Band 1: Du darfst keinem trauen (Rezension)
Band 2: Der den Zweifel sät (Rezension)
Band 3: Denn Wahrheit musst du suchen (Rezension)
Band 4: Um der Hoffnung willen (Rezension)
Band 5: Und Gewissheit wirst du haben 


Inhalt
Nach den Ereignissen in London ist Allie am Boden zerstört. Carter befindet sich in der Gewalt Nathaniels, der kurz davor steht, die Leitung von Cimmeria an sich zu reißen. Diese schwierige Zeit schweißt die verbliebenen Schüler noch enger zusammen. Wie lange können sie sich noch gegen Nathaniel zur Wehr setzen? Kann Carter befreit werden? Und welche Zukunft erwartet Allie, ihre Freunde und die Schüler von Cimmeria?

Meinung
Nachdem ich mit dem vierten Band vor zwei Jahren nicht so recht zufrieden war, habe ich nun endlich den finalen Band der Night School Reihe gelesen, denn ich war doch neugierig, wie die Geschichte rund um Allie und Cimmeria endet. Trotz der langen Pause war ich schnell wieder mitten drin im Geschehen, trautere mit Allie um ihre getötete Großmutter und bangte mit ihr um Carter und die Zukunft Cimmerias.

Das Buch dreht sich lange vor allem um die Entführung von Carter. Was wird mit ihm passieren, wenn man Nathaniels Wünschen nicht folgt? Gibt es eine Möglichkeit, ihn zu befreien? Ein Countdown erzeugte zusätzliche Spannung und ich hoffte mit, dass bald nützliche Hinweise gefunden werden, wo Carter sich überhaupt befindet und wie man ihm helfen kann. Insgesamt wurde das Thema für meinen Geschmack aber zu sehr in die Länge gezogen. Die Frage, was aus Cimmeria wird und wie man auf Nathaniels Forderungen reagiert, rückte in der Zeit zu stark in den Hintergrund.

Schön fand ich, dass die Schüler Cimmerias in diesem Buch noch einmal enger zusammenrücken und gemeinsam für die Zukunft der Schule kämpfen. Allie und Katie haben ihr Kriegsbeil begraben, sind sich aber immer noch nicht ganz grün, was zu unterhaltsamen Szenen führte. Auch Rachel, Nicole und Zoe sind wieder mit von der Partie und stehen Allie zur Seite. Sehr gefreut habe ich mich darüber, dass die Dreiecksgeschichte endlich beendet ist. Hätte sich Allie noch ein weiteres Mal umentschieden, dann hätte ich wirklich die Krise bekommen. Dafür baut die Autorin flott noch eine gleichgeschlechtliche Liebe in die Geschichte ein, um dem aktuellen Trend gerecht zu werden. Das Paar fand ich süß, doch es wirkte auf mich nachträglich reingeschrieben.
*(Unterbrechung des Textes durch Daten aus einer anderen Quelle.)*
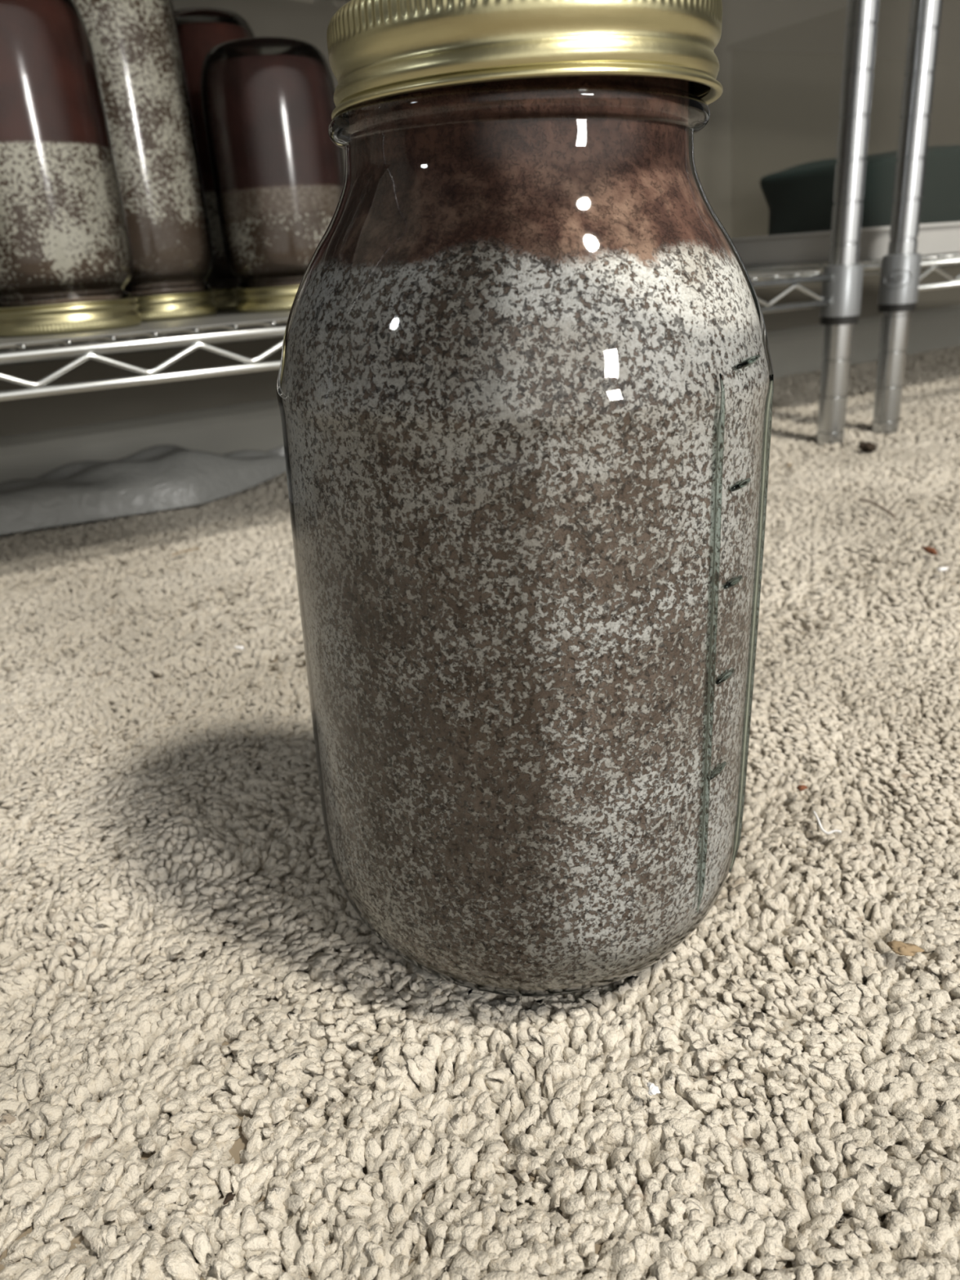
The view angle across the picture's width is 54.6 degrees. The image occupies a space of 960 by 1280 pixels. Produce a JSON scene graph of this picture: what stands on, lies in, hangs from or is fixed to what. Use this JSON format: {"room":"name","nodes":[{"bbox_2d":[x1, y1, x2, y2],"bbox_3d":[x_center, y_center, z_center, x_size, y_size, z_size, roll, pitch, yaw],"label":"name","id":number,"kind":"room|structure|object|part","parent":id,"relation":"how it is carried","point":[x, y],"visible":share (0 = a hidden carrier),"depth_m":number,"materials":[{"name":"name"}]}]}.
{"room":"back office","nodes":[
{"label":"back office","id":0,"kind":"room"},
{"bbox_2d":[0,418,957,1279],"bbox_3d":[0.391,-0.337,1.264,4.400,0.001,3.900,-4,22,0],"label":"floor","id":1,"kind":"structure","parent":0,"point":[241,1143],"depth_m":0.21,"materials":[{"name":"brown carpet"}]},
{"bbox_2d":[0,346,959,1279],"bbox_3d":[0.201,-0.182,0.918,2.226,0.015,2.023,-4,22,0],"label":"carpet","id":2,"kind":"structure","parent":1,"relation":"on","point":[728,1172],"depth_m":0.26,"materials":[{"name":"beige carpet"}]},
{"bbox_2d":[0,444,286,535],"bbox_3d":[-0.405,-0.128,0.805,0.500,0.046,0.138,-15,24,-24],"label":"plastic bag","id":3,"kind":"object","parent":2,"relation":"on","point":[160,477],"visible":0.94,"depth_m":0.80,"materials":[{"name":"plastic"}]},
{"bbox_2d":[171,547,199,555],"bbox_3d":[-0.212,-0.064,0.670,0.022,0.002,0.002,-22,28,-38],"label":"straw","id":4,"kind":"object","parent":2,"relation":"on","point":[180,552],"visible":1,"depth_m":0.67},
{"bbox_2d":[222,1191,235,1204],"bbox_3d":[-0.053,0.118,0.196,0.002,0.001,0.003,7,25,26],"label":"crumb","id":5,"kind":"object","parent":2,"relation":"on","point":[229,1197],"visible":1,"depth_m":0.20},
{"bbox_2d":[233,645,244,649],"bbox_3d":[-0.126,0.004,0.487,0.006,0.002,0.003,-8,22,-9],"label":"carpet debris","id":6,"kind":"object","parent":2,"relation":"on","point":[239,647],"visible":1,"depth_m":0.49,"materials":[{"name":"white paper"}]},
{"bbox_2d":[0,0,879,446],"bbox_3d":[-0.300,-0.653,0.551,1.235,1.204,0.365,-15,25,-26],"label":"shelving unit","id":7,"kind":"object","parent":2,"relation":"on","point":[839,302],"visible":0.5,"depth_m":0.79,"materials":[{"name":"silver metal"}]},
{"bbox_3d":[-0.351,-0.266,0.862,1.168,0.006,0.006,-15,25,-26],"label":"rail","id":8,"kind":"part","parent":7,"relation":"part of","materials":[{"name":"metal"}]},
{"bbox_2d":[0,270,816,346],"bbox_3d":[-0.263,-0.242,0.712,1.130,0.001,0.306,-15,25,-26],"label":"liner","id":9,"kind":"object","parent":7,"relation":"on","point":[232,317],"visible":0.33,"depth_m":0.62,"materials":[{"name":"plastic"}]},
{"bbox_2d":[0,0,141,337],"bbox_3d":[-0.296,-0.313,0.616,0.105,0.206,0.105,-3,22,3],"label":"jar","id":10,"kind":"object","parent":9,"relation":"on","point":[67,264],"visible":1,"depth_m":0.59,"materials":[{"name":"clear glass"}]},
{"bbox_3d":[-0.296,-0.316,0.615,0.105,0.198,0.105,-16,25,-26],"label":"glass","id":11,"kind":"part","parent":10,"relation":"part of","materials":[{"name":"clear glass"}]},
{"bbox_2d":[74,0,217,322],"bbox_3d":[-0.269,-0.380,0.714,0.100,0.252,0.100,-14,24,-23],"label":"jar","id":12,"kind":"object","parent":9,"relation":"on","point":[136,44],"visible":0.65,"depth_m":0.69,"materials":[{"name":"clear glass"}]},
{"bbox_3d":[-0.269,-0.382,0.713,0.100,0.248,0.100,-14,24,-23],"label":"glass","id":13,"kind":"part","parent":12,"relation":"part of","materials":[{"name":"clear glass"}]},
{"bbox_2d":[174,8,254,310],"bbox_3d":[-0.238,-0.438,0.866,0.097,0.242,0.097,10,26,30],"label":"jar","id":14,"kind":"object","parent":9,"relation":"on","point":[200,29],"visible":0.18,"depth_m":0.81,"materials":[{"name":"clear glass"}]},
{"bbox_3d":[-0.238,-0.440,0.865,0.097,0.237,0.097,10,26,30],"label":"glass","id":15,"kind":"part","parent":14,"relation":"part of","materials":[{"name":"clear glass"}]},
{"bbox_2d":[200,36,345,313],"bbox_3d":[-0.160,-0.366,0.748,0.105,0.189,0.105,14,28,37],"label":"jar","id":16,"kind":"object","parent":9,"relation":"on","point":[278,174],"visible":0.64,"depth_m":0.71,"materials":[{"name":"clear glass"}]},
{"bbox_3d":[-0.187,-0.169,0.592,1.031,0.006,0.560,-4,22,0],"label":"rail","id":17,"kind":"part","parent":7,"relation":"part of","materials":[{"name":"metal"}]},
{"bbox_3d":[-0.189,-0.189,0.584,1.031,0.006,0.560,-4,22,0],"label":"rail","id":18,"kind":"part","parent":7,"relation":"part of","materials":[{"name":"metal"}]},
{"bbox_3d":[0.235,-0.377,0.976,0.006,0.006,0.298,-15,25,-26],"label":"rail","id":19,"kind":"part","parent":7,"relation":"part of","materials":[{"name":"metal"}]},
{"bbox_3d":[0.302,-0.747,0.680,0.025,1.204,0.025,-4,22,0],"label":"post","id":20,"kind":"part","parent":7,"relation":"part of","materials":[{"name":"silver metal"}]},
{"bbox_2d":[276,0,773,996],"bbox_3d":[0.011,-0.028,0.246,0.124,0.233,0.121,-7,22,-8],"label":"jar","id":21,"kind":"object","parent":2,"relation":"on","point":[525,384],"visible":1,"depth_m":0.19,"materials":[{"name":"clear glass"}]},
{"bbox_2d":[646,1081,660,1095],"bbox_3d":[0.040,0.103,0.214,0.003,0.002,0.004,-3,22,1],"label":"carpet debris","id":22,"kind":"object","parent":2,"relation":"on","point":[653,1089],"visible":1,"depth_m":0.21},
{"bbox_2d":[795,784,808,791],"bbox_3d":[0.113,0.052,0.328,0.003,0.002,0.005,17,30,41],"label":"crumb","id":23,"kind":"object","parent":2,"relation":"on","point":[800,788],"visible":1,"depth_m":0.33,"materials":[{"name":"brown food"}]},
{"bbox_2d":[812,810,841,834],"bbox_3d":[0.113,0.061,0.308,0.005,0.002,0.014,-11,23,-16],"label":"thread","id":24,"kind":"object","parent":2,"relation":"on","point":[823,830],"visible":1,"depth_m":0.30},
{"bbox_2d":[744,0,959,434],"bbox_3d":[0.677,-0.922,1.046,0.936,1.204,0.365,-15,25,-26],"label":"shelving unit","id":25,"kind":"object","parent":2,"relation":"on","point":[900,268],"visible":0.58,"depth_m":0.86,"materials":[{"name":"silver metal"}]},
{"bbox_3d":[0.330,-0.406,1.022,0.006,0.006,0.298,-15,25,-26],"label":"rail","id":26,"kind":"part","parent":25,"relation":"part of","materials":[{"name":"metal"}]},
{"bbox_2d":[730,221,959,265],"bbox_3d":[0.684,-0.527,1.202,0.812,0.030,0.267,-15,25,-26],"label":"tray","id":27,"kind":"object","parent":25,"relation":"on","point":[935,237],"visible":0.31,"depth_m":0.98,"materials":[{"name":"plastic"}]},
{"bbox_3d":[0.677,-0.621,1.164,0.792,0.225,0.575,-4,22,0],"label":"storage bin","id":28,"kind":"object","parent":27,"relation":"on","visible":0},
{"bbox_2d":[760,144,959,235],"bbox_3d":[0.559,-0.539,1.122,0.473,0.112,0.184,-15,25,-26],"label":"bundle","id":29,"kind":"object","parent":28,"relation":"in","point":[799,198],"visible":0.4,"depth_m":1.00,"materials":[{"name":"fabric"}]},
{"bbox_3d":[0.369,-0.765,0.714,0.025,1.204,0.025,-4,22,0],"label":"post","id":30,"kind":"part","parent":25,"relation":"part of","materials":[{"name":"silver metal"}]},
{"bbox_3d":[0.625,-0.539,1.356,0.868,0.006,0.006,-15,25,-26],"label":"rail","id":31,"kind":"part","parent":25,"relation":"part of","materials":[{"name":"metal"}]},
{"bbox_3d":[0.789,-0.442,1.086,0.868,0.006,0.006,-15,25,-26],"label":"rail","id":32,"kind":"part","parent":25,"relation":"part of","materials":[{"name":"metal"}]},
{"bbox_3d":[0.788,-0.461,1.078,0.868,0.006,0.006,-15,25,-26],"label":"rail","id":33,"kind":"part","parent":25,"relation":"part of","materials":[{"name":"metal"}]},
{"bbox_2d":[857,441,878,452],"bbox_3d":[0.356,-0.176,0.848,0.020,0.010,0.016,-4,22,0],"label":"crumb","id":34,"kind":"object","parent":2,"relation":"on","point":[865,446],"visible":1,"depth_m":0.85,"materials":[{"name":"brown food"}]},
{"bbox_2d":[857,497,896,518],"bbox_3d":[0.283,-0.094,0.661,0.005,0.003,0.051,-6,22,-5],"label":"twig","id":35,"kind":"object","parent":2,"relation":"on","point":[882,508],"visible":1,"depth_m":0.66,"materials":[{"name":"wood"}]},
{"bbox_2d":[886,940,924,955],"bbox_3d":[0.115,0.084,0.251,0.009,0.003,0.004,2,23,15],"label":"chip","id":36,"kind":"object","parent":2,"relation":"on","point":[900,948],"visible":1,"depth_m":0.25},
{"bbox_2d":[921,546,937,555],"bbox_3d":[0.273,-0.054,0.562,0.005,0.004,0.014,-8,22,-10],"label":"crumb","id":37,"kind":"object","parent":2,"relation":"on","point":[931,550],"visible":1,"depth_m":0.56,"materials":[{"name":"brown food"}]},
{"bbox_2d":[936,566,947,571],"bbox_3d":[0.263,-0.040,0.530,0.007,0.003,0.004,-10,23,-13],"label":"carpet debris","id":38,"kind":"object","parent":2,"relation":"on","point":[939,569],"visible":1,"depth_m":0.53,"materials":[{"name":"white paper"}]},
{"bbox_2d":[0,0,959,436],"bbox_3d":[-0.011,-1.406,0.767,5.200,2.410,0.100,-17,25,-29],"label":"wall","id":39,"kind":"structure","parent":0,"point":[780,74],"depth_m":1.21,"materials":[{"name":"paint"}]},
{"bbox_2d":[0,304,959,482],"bbox_3d":[0.096,-0.312,1.159,5.200,0.070,0.013,-17,25,-29],"label":"baseboard","id":40,"kind":"structure","parent":39,"relation":"attached to","point":[253,425],"depth_m":0.94,"materials":[{"name":"paint"}]}
]}
Nachdem die ersten Bände vor allem von der Ungewissheit lebten, wer heimlich für Nathaniel spioniert, habe ich auch in diesem letzten Band auf eine finale, unerwartete Wendung gewartet. Diese blieb leider aus. Es gibt eine schöne Überraschung, doch diese war nicht so spektakulär, wie ich es mir erhofft habe. Stattdessen ist die Handlung relativ vorhersehbar und ein wirklich großer Überraschungs- oder Spannungsmoment blieb aus. Tiefergehende Hintergründe und Erklärungen werden im Buch erneut umschifft. Ich fand es deshalb bis zuletzt völlig unlogisch, wie so viele Menschen – darunter zahlreiche Eltern – einen Mann unterstützen können, der das Ermorden von Kindern als Kollateralschaden einstuft. Das Ende wirkte fast zu einfach, um wahr zu sein und konnte mich deshalb nicht richtig zufrieden stellen.

Fazit
„Night School. Und Gewissheit wirst du haben“ setzt leider den Trend seiner Vorgänger fort. Während die Serie wirklich stark begann, gefiel mir der Verlauf der Handlung mit jedem Band weniger gut. Dieser finale Band hatte wieder einige schöne Momente, dank derer ich gerne weitergelesen habe. Leider vermisste ich ein echtes Highlight zum Abschluss der Reihe. Unterm Strich fehlten mir in der ganzen Geschichte die Logik und tiefergehende Erklärungen. Deshalb bleibt mir „Night School“ als Serie mit gutem Ansatz in Erinnerung, der in der Umsetzung leider zunehmend an Glaubwürdigkeit verliert.